- **Records**:

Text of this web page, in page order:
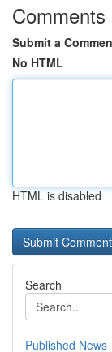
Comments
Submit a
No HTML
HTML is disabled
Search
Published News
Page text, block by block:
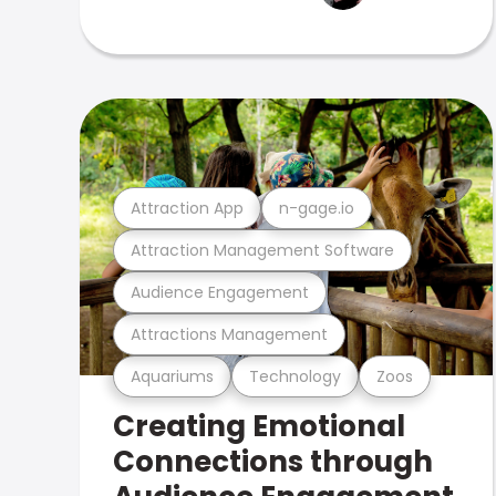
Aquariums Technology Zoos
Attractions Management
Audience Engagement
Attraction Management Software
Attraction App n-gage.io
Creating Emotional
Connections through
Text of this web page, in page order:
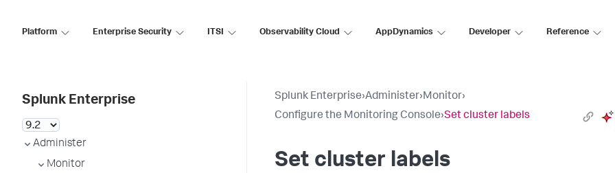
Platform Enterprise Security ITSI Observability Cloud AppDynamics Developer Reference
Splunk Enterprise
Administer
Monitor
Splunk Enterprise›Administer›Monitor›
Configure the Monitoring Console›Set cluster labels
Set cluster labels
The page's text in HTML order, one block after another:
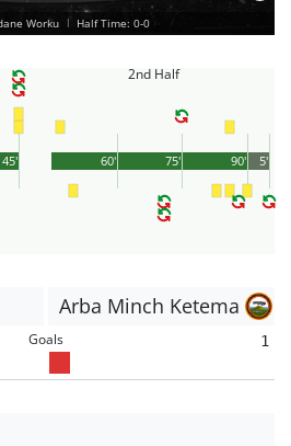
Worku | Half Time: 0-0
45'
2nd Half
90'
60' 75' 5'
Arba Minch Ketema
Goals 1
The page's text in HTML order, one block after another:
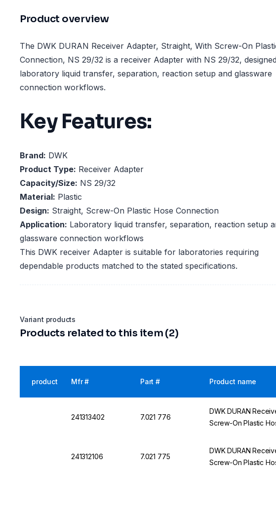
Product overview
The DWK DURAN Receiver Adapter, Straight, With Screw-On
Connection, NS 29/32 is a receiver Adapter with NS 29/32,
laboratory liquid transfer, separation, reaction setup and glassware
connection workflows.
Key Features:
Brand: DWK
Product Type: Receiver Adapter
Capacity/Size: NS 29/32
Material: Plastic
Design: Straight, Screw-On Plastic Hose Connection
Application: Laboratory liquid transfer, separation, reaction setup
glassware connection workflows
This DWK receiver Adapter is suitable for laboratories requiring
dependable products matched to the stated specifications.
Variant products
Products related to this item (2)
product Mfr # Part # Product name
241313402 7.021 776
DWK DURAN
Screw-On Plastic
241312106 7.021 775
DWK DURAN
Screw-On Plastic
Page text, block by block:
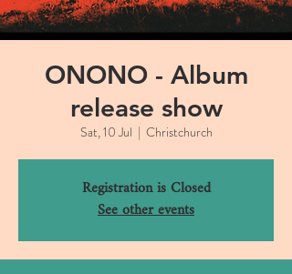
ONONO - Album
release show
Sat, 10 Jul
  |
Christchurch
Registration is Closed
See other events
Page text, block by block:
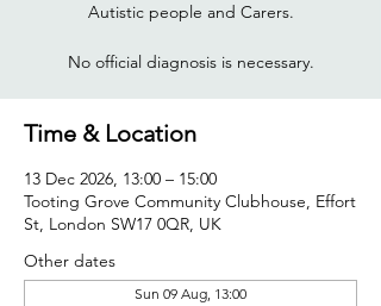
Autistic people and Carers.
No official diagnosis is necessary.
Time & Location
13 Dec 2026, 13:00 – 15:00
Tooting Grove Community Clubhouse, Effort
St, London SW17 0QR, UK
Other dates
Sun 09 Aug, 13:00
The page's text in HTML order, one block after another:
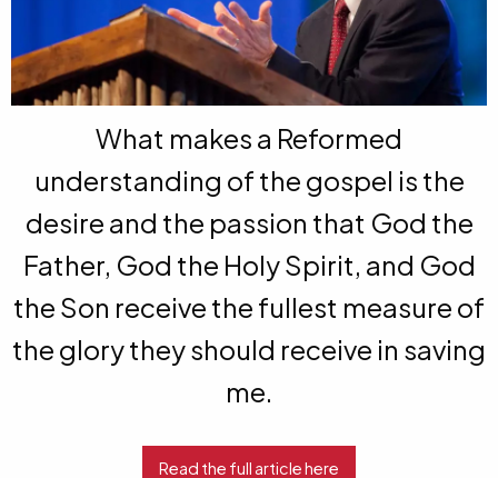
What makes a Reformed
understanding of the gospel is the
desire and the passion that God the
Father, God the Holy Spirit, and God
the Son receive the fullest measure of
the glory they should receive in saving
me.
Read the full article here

- **Task objective**: Without any pictures, return the material above exactly.

- **Output below**:
Text of this web page, in page order:
Comments
Submit a
No HTML
HTML is disabled
Search
Published News
Page text, block by block:
Aquariums Technology Zoos
Attractions Management
Audience Engagement
Attraction Management Software
Attraction App n-gage.io
Creating Emotional
Connections through
Text of this web page, in page order:
Platform Enterprise Security ITSI Observability Cloud AppDynamics Developer Reference
Splunk Enterprise
Administer
Monitor
Splunk Enterprise›Administer›Monitor›
Configure the Monitoring Console›Set cluster labels
Set cluster labels
The page's text in HTML order, one block after another:
Worku | Half Time: 0-0
45'
2nd Half
90'
60' 75' 5'
Arba Minch Ketema
Goals 1
The page's text in HTML order, one block after another:
Product overview
The DWK DURAN Receiver Adapter, Straight, With Screw-On
Connection, NS 29/32 is a receiver Adapter with NS 29/32,
laboratory liquid transfer, separation, reaction setup and glassware
connection workflows.
Key Features:
Brand: DWK
Product Type: Receiver Adapter
Capacity/Size: NS 29/32
Material: Plastic
Design: Straight, Screw-On Plastic Hose Connection
Application: Laboratory liquid transfer, separation, reaction setup
glassware connection workflows
This DWK receiver Adapter is suitable for laboratories requiring
dependable products matched to the stated specifications.
Variant products
Products related to this item (2)
product Mfr # Part # Product name
241313402 7.021 776
DWK DURAN
Screw-On Plastic
241312106 7.021 775
DWK DURAN
Screw-On Plastic
Page text, block by block:
ONONO - Album
release show
Sat, 10 Jul
  |
Christchurch
Registration is Closed
See other events
Page text, block by block:
Autistic people and Carers.
No official diagnosis is necessary.
Time & Location
13 Dec 2026, 13:00 – 15:00
Tooting Grove Community Clubhouse, Effort
St, London SW17 0QR, UK
Other dates
Sun 09 Aug, 13:00
The page's text in HTML order, one block after another:
What makes a Reformed
understanding of the gospel is the
desire and the passion that God the
Father, God the Holy Spirit, and God
the Son receive the fullest measure of
the glory they should receive in saving
me.
Read the full article here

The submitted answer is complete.